- EpicMealTime
- Developer: Molecube
- Publisher: Epic Meal Time
- Platforms: Android iPhone iPad
- Release: July 25, 2012

= EpicMealTime (video game) =

2012 video game

EpicMealTime is a video game app made for the Android and iPhone/iPad by Canadian studio Molecube, and was released on July 25, 2012. The game is based on the YouTube cooking show, Epic Meal Time and developed by Molecube.

==Gameplay==

A gameplay picture of EpicMealTime

EpicMealTime is entirely a score-based game in which the only goal is to last as long as you can, while gathering more points each try. The player does not take control of the EMT members but instead like Fruit Ninja, the player simply controls objects while not appearing physically inside the game. The only main objective in the game is to feed the EMT member large amounts of unhealthy food as for example: bacon, pizza, cheeseburgers while also including foods that Epic Meal Time has created themselves such as the Meat Cthulhu and "Quarterback Burger". While doing this though, players must keep the members from consuming vegetables which take off one of three lives. If all three lives are used up, the game ends and the score counts up the player's progress.

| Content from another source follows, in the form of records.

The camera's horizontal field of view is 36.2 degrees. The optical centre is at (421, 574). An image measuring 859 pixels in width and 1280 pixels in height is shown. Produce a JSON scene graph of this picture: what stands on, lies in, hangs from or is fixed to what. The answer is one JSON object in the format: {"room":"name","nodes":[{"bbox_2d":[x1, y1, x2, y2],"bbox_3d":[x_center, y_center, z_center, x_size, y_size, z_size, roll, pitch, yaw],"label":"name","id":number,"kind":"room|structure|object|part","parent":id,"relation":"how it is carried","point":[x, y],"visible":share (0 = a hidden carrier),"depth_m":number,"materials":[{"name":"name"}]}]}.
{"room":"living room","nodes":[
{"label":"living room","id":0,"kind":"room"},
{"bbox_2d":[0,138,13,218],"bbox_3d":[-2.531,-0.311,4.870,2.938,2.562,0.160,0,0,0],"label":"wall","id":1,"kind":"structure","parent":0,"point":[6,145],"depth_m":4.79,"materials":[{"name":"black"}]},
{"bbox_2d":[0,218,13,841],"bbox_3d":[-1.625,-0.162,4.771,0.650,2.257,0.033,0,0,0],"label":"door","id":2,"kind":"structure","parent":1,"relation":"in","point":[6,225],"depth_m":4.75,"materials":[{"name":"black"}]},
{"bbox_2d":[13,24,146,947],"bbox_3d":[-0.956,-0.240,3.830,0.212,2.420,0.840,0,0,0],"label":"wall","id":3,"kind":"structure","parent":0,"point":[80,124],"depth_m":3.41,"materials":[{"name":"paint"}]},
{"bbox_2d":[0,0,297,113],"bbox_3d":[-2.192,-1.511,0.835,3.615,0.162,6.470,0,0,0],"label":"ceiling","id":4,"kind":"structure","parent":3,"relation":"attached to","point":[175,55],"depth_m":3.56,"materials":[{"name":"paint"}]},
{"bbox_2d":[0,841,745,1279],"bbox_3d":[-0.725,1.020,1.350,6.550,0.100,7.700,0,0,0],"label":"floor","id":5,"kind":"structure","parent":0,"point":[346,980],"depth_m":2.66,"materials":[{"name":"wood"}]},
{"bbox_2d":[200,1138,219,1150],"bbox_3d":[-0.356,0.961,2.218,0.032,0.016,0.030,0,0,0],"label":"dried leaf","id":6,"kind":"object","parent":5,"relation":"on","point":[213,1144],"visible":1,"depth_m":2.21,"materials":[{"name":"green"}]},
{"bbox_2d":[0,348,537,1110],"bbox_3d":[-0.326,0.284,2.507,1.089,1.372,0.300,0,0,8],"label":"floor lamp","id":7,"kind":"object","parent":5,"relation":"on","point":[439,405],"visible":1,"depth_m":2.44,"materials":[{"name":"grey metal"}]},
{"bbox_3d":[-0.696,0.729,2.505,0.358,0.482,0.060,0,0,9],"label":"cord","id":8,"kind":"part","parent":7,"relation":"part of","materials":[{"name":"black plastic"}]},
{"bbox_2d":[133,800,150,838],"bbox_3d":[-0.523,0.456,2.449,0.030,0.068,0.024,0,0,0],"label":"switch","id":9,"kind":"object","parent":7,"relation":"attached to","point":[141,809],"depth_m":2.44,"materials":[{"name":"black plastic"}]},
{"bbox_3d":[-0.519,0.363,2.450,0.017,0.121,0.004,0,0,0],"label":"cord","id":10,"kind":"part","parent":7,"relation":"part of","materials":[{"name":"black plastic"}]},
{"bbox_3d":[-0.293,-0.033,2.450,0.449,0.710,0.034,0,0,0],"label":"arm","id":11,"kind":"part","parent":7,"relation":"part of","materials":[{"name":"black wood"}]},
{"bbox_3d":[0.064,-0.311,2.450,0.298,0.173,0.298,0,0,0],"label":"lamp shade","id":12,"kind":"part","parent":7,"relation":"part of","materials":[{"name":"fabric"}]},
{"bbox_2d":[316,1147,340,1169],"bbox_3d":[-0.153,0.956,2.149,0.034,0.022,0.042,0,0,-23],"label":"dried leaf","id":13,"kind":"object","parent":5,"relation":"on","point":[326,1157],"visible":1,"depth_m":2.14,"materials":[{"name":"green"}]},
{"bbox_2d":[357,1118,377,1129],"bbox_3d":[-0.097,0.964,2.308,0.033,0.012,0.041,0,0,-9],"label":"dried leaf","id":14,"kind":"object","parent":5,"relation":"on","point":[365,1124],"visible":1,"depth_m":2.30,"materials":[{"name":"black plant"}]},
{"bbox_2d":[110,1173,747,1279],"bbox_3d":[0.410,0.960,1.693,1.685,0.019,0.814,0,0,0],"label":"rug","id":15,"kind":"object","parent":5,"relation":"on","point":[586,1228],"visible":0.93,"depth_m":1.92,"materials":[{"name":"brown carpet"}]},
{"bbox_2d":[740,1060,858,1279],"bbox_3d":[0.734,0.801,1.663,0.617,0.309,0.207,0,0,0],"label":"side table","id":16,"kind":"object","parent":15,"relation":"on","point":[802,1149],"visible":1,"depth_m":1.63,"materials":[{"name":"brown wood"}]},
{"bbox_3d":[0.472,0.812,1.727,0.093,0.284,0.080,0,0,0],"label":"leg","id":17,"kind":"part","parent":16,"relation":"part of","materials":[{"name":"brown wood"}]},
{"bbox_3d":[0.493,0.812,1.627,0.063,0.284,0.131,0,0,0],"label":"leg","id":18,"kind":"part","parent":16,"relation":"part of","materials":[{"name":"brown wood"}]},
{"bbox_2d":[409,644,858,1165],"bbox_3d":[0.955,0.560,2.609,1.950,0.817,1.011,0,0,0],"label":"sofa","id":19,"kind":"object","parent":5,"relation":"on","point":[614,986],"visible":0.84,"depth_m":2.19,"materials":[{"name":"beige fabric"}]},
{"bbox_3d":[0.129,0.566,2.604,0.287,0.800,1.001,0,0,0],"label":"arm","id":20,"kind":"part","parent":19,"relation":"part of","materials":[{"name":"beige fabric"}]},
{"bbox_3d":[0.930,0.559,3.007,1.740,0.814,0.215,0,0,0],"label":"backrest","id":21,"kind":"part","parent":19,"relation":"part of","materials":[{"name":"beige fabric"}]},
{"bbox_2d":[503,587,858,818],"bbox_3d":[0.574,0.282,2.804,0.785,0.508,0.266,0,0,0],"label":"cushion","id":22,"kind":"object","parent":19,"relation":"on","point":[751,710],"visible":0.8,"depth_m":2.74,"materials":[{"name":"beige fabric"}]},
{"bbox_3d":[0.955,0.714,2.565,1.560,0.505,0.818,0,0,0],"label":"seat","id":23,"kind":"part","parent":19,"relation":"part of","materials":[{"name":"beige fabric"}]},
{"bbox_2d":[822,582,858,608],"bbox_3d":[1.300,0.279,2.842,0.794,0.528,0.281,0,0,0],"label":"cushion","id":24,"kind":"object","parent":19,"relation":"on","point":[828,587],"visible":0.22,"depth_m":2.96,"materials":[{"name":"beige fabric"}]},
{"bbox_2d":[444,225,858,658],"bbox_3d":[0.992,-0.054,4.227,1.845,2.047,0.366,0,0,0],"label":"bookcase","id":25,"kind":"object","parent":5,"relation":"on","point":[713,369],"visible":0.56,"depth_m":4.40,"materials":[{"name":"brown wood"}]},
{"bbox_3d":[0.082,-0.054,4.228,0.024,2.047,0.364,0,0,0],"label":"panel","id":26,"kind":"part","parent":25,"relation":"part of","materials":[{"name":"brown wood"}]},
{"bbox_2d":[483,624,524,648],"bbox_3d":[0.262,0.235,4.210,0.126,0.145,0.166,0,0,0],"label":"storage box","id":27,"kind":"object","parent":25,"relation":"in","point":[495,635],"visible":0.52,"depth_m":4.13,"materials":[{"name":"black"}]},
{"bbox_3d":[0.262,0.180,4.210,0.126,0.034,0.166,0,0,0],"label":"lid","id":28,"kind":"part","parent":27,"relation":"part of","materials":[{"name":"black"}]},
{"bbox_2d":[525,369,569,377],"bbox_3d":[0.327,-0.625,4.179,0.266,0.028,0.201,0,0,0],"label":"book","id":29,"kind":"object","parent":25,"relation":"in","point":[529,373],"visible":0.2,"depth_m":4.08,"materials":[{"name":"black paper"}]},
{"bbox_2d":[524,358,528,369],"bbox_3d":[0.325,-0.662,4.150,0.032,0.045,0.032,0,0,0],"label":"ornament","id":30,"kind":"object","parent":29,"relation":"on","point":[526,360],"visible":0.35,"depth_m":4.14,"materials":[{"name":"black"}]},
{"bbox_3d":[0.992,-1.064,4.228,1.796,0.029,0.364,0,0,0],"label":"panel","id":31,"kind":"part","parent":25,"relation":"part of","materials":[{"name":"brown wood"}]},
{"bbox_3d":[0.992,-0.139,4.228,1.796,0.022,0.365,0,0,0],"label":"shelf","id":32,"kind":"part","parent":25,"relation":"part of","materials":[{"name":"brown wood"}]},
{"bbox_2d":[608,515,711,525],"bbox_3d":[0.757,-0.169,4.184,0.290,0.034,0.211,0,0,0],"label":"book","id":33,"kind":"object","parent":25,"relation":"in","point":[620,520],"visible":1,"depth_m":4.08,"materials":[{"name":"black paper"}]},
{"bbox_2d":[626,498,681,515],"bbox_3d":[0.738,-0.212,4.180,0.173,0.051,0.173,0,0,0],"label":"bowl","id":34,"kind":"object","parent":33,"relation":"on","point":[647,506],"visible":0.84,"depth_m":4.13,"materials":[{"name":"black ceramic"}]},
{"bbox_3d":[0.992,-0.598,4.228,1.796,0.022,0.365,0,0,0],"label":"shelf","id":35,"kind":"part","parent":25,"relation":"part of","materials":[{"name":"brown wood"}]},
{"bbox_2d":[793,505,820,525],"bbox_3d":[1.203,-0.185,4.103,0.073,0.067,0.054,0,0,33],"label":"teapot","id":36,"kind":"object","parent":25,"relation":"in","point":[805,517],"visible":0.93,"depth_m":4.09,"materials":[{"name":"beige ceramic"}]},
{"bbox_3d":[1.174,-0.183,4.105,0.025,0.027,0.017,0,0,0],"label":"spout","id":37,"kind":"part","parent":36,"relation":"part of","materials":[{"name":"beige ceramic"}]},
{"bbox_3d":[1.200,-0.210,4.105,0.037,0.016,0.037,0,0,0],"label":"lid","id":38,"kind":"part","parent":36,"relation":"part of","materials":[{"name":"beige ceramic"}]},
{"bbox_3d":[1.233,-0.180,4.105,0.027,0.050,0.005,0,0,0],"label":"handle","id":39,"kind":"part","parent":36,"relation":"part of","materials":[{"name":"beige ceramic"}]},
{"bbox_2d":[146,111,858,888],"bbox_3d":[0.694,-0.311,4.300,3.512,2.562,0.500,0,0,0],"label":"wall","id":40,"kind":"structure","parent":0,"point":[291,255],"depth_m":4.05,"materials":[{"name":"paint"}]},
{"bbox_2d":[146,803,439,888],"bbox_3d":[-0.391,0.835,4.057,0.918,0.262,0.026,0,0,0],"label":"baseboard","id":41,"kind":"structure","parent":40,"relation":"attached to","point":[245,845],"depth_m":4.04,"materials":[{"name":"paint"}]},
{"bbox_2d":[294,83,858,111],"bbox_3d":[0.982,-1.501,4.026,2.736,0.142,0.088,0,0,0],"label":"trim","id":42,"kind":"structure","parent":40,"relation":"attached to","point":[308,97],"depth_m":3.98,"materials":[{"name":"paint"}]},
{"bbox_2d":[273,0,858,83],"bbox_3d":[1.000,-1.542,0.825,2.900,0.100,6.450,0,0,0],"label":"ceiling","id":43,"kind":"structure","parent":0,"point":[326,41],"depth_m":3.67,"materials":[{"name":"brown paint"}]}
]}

 Scores are qualified by the amount of calories and fat the player acquires from eating many of the disgusting foods after the round is over. The score calculates and awards the player "Internet money" in which they can buy upgrades for the game. The Upgrades include new Caps that have special abilities, unlocking crew members, buying new types of food, acquiring various backgrounds and extra lives. Since the game's release, the crew upgrade option has been halted and only Harley Morenstein is available.